Выбрать главу

Which made her fondness for Louis Nenda even harder to explain. Nenda was Atvar H’sial’s business partner. He had told Darya, in so many words, that he was a man with an awful and criminal past. He was a native of Karelia , in the far-off reaches of the Zardalu Communion, and others had hinted to Darya of monstrous acts which meant he could never return there. He even possessed his own Hymenopt slave, Kallik, and unlike Atvar H’sial he could not offer the excuse that he needed an interpreter.

Kallik sat at Louis Nenda’s feet, on the other side of Atvar H’sial. The Hymenopt was short and barrel-shaped, her meter-long body covered with short black fur. With her small round head, set with a ring of bright black eye pairs, she looked mild and defenseless.

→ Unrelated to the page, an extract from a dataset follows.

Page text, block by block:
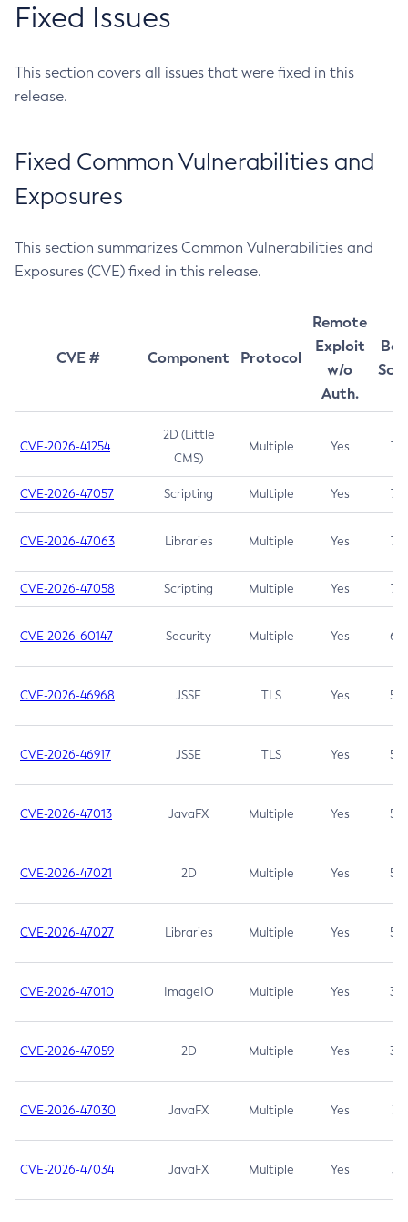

Darya knew better. Invisible was the yellow sting, retracted into the end of the rounded abdomen. That hollow needle could deliver squirts of neurotoxin with no known antidote. At will, Kallik could vary the composition from mild anesthetic to instant kill. Also invisible was the Hymenopt nervous system. It provided Kallik with a reaction speed ten times as fast as a human’s. The eight thin legs would carry her a hundred meters in two seconds, or let her leap fifteen meters into the air under a standard gravity.

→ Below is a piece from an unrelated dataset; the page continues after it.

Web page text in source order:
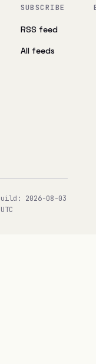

The miracle was that Kallik regarded Louis Nenda as her absolute master and allowed herself to be led around with a collar and leash. Nenda bullied and blustered. Sometimes he even carried a whip. However, Darya had direct proof that the master/slave relationship was more complex than it seemed. She had been on board Nenda’s ship, the Have-It-All. Nenda’s private quarters were opulent, even by the standards of a rich world like Sentinel Gate. But Kallik’s were just as large, and just as well-furnished. The little Hymenopt even had her own additional private area, equipped with powerful computers and scientific instruments.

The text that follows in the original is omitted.